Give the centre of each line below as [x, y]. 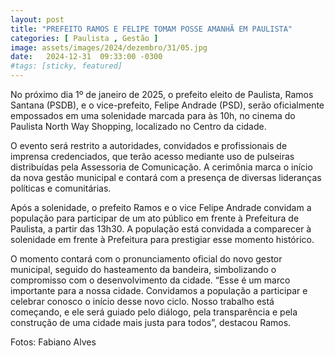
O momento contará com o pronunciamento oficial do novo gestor [146, 259]
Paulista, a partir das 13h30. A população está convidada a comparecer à [161, 229]
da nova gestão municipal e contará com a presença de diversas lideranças [166, 177]
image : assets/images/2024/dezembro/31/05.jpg [109, 47]
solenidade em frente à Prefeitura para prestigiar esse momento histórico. [162, 239]
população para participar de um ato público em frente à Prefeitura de [155, 218]
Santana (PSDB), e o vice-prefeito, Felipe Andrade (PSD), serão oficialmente [167, 105]
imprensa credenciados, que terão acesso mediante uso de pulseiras [152, 156]
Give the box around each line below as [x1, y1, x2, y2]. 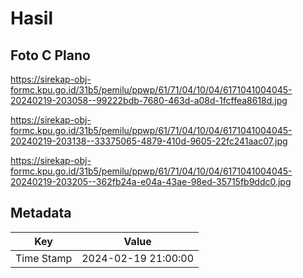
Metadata [10, 205, 72, 222]
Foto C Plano [10, 47, 91, 64]
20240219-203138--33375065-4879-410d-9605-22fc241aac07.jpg [10, 135, 288, 147]
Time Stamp [15, 251, 73, 265]
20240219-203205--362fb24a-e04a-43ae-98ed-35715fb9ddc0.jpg [10, 176, 292, 187]
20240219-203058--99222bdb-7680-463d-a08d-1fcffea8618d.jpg [10, 95, 288, 106]

» **Work required**: Find the line containing "imprensa credenciados, que" in the records above, then copy it and every line after it exactly, through the last one, without any pictures.

» **Answer**:
imprensa credenciados, que terão acesso mediante uso de pulseiras [152, 156]
Give the box around each line below as [x1, y1, x2, y2]. 
Metadata [10, 205, 72, 222]
Foto C Plano [10, 47, 91, 64]
20240219-203138--33375065-4879-410d-9605-22fc241aac07.jpg [10, 135, 288, 147]
Time Stamp [15, 251, 73, 265]
20240219-203205--362fb24a-e04a-43ae-98ed-35715fb9ddc0.jpg [10, 176, 292, 187]
20240219-203058--99222bdb-7680-463d-a08d-1fcffea8618d.jpg [10, 95, 288, 106]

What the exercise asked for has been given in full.